栄養士さんの中には糖質制限食を行うこと自体を強く問題視する人もいます。そういう人には次のような説明を行います。

「極端な糖質制限食で明らかに心が病んでいる人は止めさせた方が良いでしょう。でも、反対に喜々としてやっている人たちもいます。彼らは大抵素晴らしい血糖コントロールを維持しています。そうであれば継続させたら良いのではないですか?彼らと口論しても、なんの益もないでしょう?僕はSNWでのやりとりから「喜々として糖質制限食をやれている人たちは僕たちとは異なった文化圏を生きている人たちだと気づきました。彼らには僕たちのロジックは決して理解されません。ちょうど『エネルギー制限食派と糖質制限食派が決して理解し合えないように』。文化が異なると相互の文脈はまったく理解し合えなくなるのです」。

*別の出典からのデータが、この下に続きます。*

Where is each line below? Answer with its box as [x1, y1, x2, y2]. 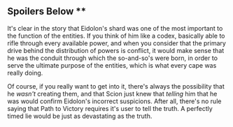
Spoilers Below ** [7, 6, 87, 17]
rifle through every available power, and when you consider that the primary [7, 38, 226, 47]
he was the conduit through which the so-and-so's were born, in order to [7, 54, 218, 62]
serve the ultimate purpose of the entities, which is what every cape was [7, 61, 217, 69]
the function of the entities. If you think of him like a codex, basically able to [7, 31, 225, 40]
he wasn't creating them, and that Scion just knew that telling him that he [7, 89, 218, 98]
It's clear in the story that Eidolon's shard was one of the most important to [7, 24, 223, 32]
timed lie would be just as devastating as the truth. [7, 112, 153, 120]
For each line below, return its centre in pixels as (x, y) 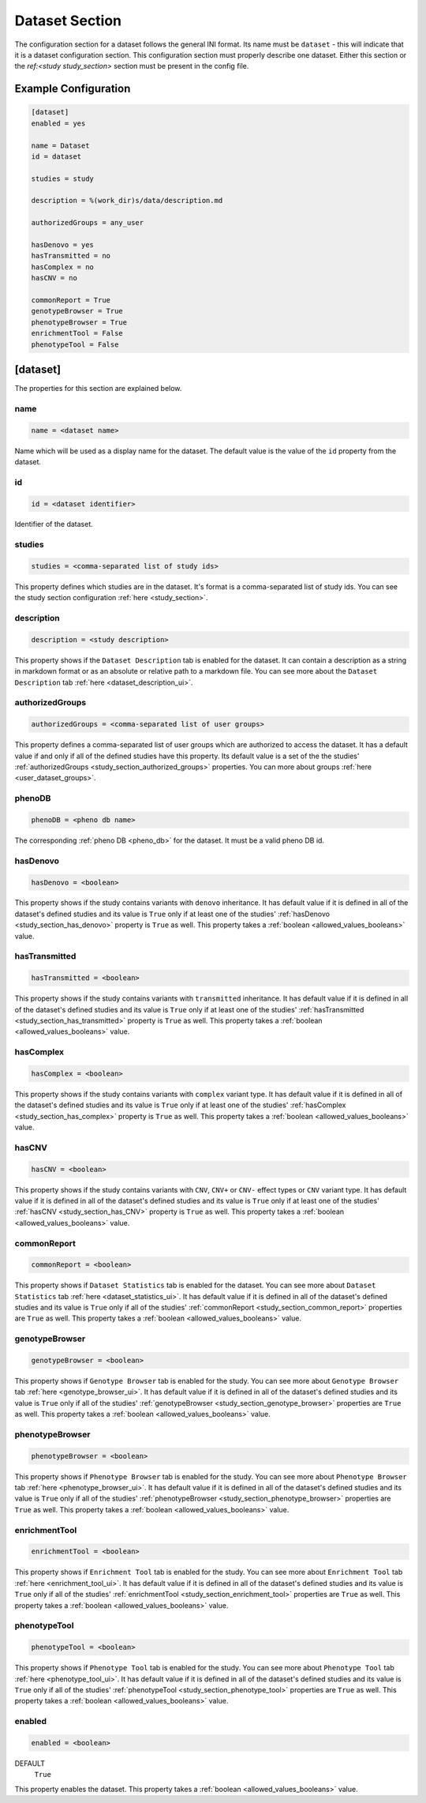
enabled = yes (58, 123)
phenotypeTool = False (75, 344)
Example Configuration (73, 89)
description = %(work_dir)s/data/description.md (127, 201)
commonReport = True (71, 300)
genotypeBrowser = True (77, 311)
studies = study (63, 178)
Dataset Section (68, 21)
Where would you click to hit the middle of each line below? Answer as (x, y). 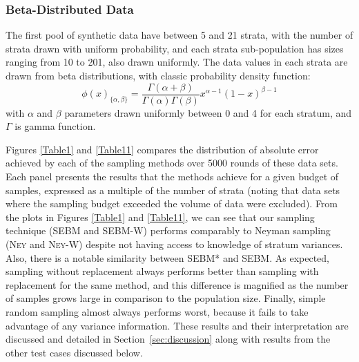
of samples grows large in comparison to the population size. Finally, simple (166, 298)
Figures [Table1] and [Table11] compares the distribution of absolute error (162, 149)
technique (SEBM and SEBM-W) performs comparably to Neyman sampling (168, 230)
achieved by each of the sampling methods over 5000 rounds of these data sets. (172, 163)
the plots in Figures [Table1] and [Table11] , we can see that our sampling (160, 217)
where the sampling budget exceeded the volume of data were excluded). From (172, 203)
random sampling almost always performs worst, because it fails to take (157, 311)
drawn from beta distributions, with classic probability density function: (158, 75)
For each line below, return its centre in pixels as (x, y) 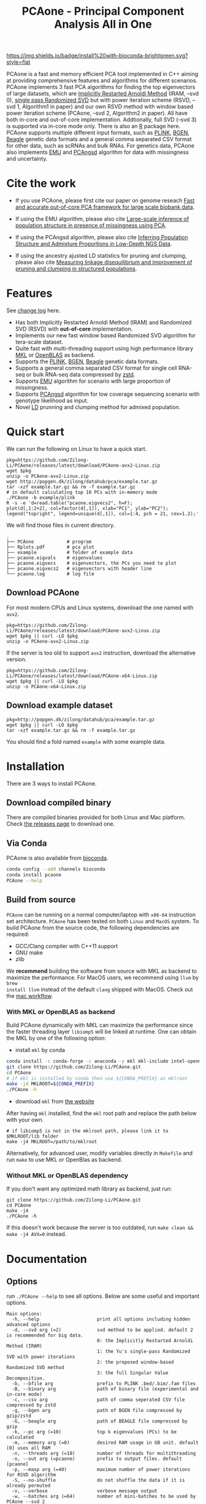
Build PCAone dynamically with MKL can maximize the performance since (100, 1025)
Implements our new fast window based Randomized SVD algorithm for (105, 336)
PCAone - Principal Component (103, 11)
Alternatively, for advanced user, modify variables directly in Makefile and (100, 1153)
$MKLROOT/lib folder (33, 1137)
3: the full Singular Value (133, 1373)
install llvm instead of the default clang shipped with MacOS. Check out (100, 989)
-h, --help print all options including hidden (101, 1319)
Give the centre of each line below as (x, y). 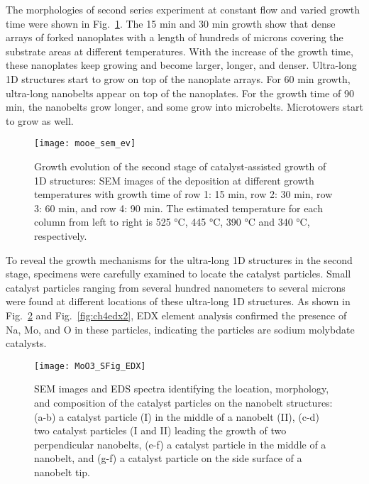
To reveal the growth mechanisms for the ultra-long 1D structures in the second (179, 259)
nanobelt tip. (62, 472)
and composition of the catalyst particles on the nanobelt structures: (183, 402)
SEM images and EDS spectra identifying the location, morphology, (182, 389)
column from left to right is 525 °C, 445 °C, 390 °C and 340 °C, (172, 222)
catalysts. (26, 343)
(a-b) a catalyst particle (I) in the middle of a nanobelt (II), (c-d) (177, 416)
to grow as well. (40, 120)
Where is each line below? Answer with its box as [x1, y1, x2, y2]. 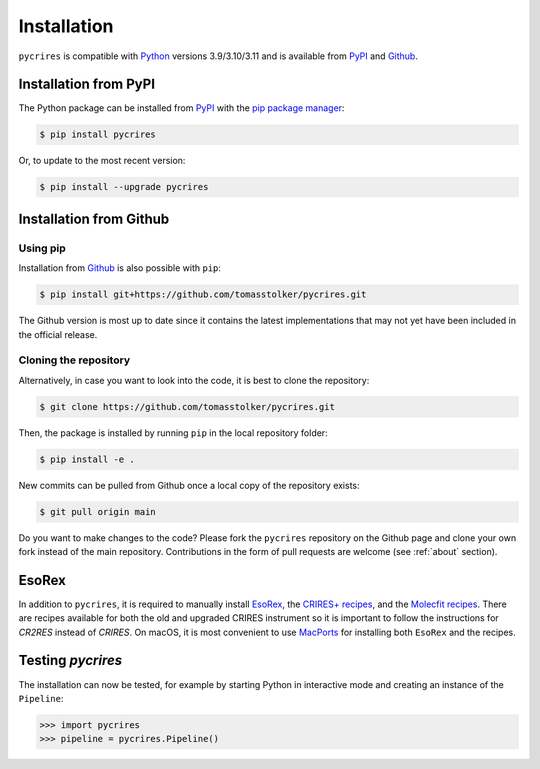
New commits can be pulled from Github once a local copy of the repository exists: [18, 479, 360, 491]
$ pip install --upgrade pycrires [39, 181, 209, 193]
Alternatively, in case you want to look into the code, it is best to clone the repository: [18, 374, 370, 386]
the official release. [18, 328, 98, 340]
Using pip [18, 241, 67, 255]
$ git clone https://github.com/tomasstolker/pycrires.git [39, 401, 335, 412]
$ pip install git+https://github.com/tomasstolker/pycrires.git [39, 289, 367, 300]
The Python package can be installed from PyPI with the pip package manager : [18, 102, 345, 114]
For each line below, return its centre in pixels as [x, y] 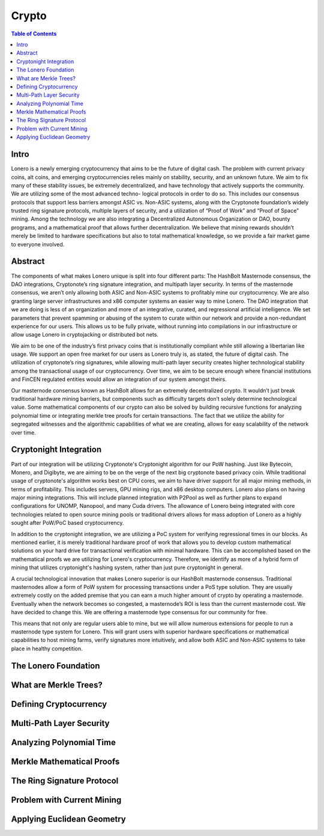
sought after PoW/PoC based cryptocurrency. [67, 523]
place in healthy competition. [47, 648]
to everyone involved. [38, 244]
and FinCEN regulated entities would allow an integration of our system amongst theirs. [119, 379]
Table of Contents [34, 34]
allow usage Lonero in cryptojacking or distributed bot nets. [85, 335]
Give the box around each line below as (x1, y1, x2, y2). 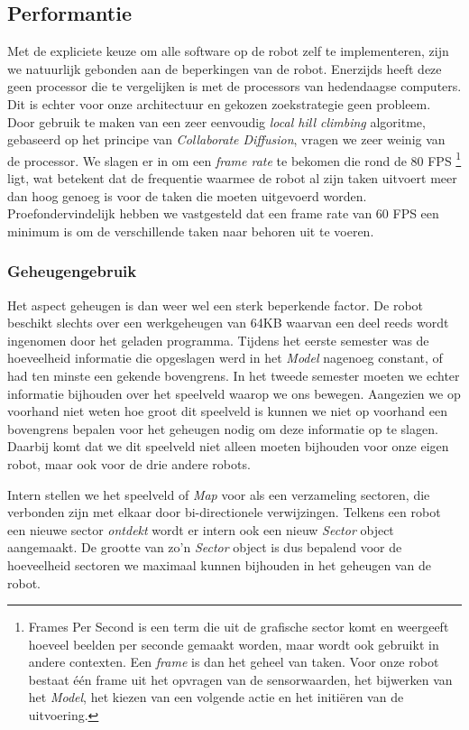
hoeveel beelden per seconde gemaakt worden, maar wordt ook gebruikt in (28, 634, 439, 653)
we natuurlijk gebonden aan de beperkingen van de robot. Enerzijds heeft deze (7, 59, 442, 78)
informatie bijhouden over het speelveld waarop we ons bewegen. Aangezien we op (7, 383, 461, 402)
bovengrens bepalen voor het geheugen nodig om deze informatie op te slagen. (7, 419, 438, 438)
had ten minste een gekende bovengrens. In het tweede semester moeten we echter (7, 365, 460, 384)
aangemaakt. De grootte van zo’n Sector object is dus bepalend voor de (7, 538, 402, 557)
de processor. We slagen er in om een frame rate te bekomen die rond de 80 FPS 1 (7, 148, 462, 170)
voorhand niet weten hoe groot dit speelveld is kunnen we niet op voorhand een (7, 402, 447, 420)
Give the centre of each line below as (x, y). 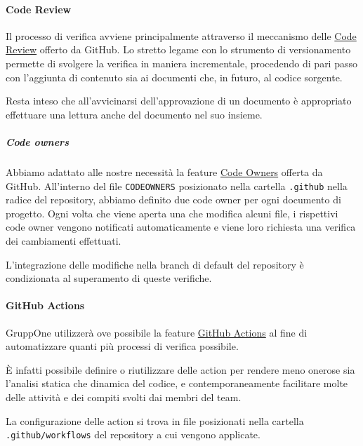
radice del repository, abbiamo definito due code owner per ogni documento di (173, 200)
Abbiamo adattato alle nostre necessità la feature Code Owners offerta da (164, 171)
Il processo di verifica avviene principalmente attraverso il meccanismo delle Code (181, 35)
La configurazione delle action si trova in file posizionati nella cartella (155, 420)
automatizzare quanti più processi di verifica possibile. (122, 346)
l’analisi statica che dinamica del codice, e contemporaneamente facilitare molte (177, 383)
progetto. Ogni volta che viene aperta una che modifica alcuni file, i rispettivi (172, 213)
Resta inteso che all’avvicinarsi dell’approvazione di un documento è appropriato (179, 101)

でも、ひとつだけ良い解決方法があります!知りたいと思いますか?それは『私たち医療者が、彼らの異文化を理解しようと努力することです』。そして、それが理解できると、不思議なことが起こります。彼らの考えや行動に変化が起こるのです。どういう変化が起こるか?それはぜひご自身で体験してみてください」と。

糖質制限食をひどく問題視する文脈は「バランス食」という自文化中心主義に端を発していないかどうか、自問自答する必要があるのではないかと考えます。「エネルギー制限食 vs 糖質制限食」は臨床疫学的研究報告においても、意見が分かれるくらい科学的には微妙な論争です。「糖質制限食=危険」といった短絡思考ではなく、患者全体を見て、何がベストか?を考えることの方が遥かに重要です。まぁ、大変難しい問題ですが・・・。

■最後に
このように文章にしてみて気づくことは、糖質制限食の一番の問題点は「禁忌条項をどこからどこまでに設定するべきか?」という問いに対する正解が存在しないことではないか?と思えてきます。それ故、糖質制限食が日本糖尿病学会において、正式な栄養療法として認定されるまでにはまだもう少し時間がかかるだろうと考えています。もちろん、糖質制限食を強く推奨する専門家もおられます。しかし、他に有効な方法がない場合に限り、例外的に適応すると考える医師が体勢だと思います。糖質制限食に対する明確な指針が早く確立され、長期的安全性が保証される日が来ることを待ちたいと思います。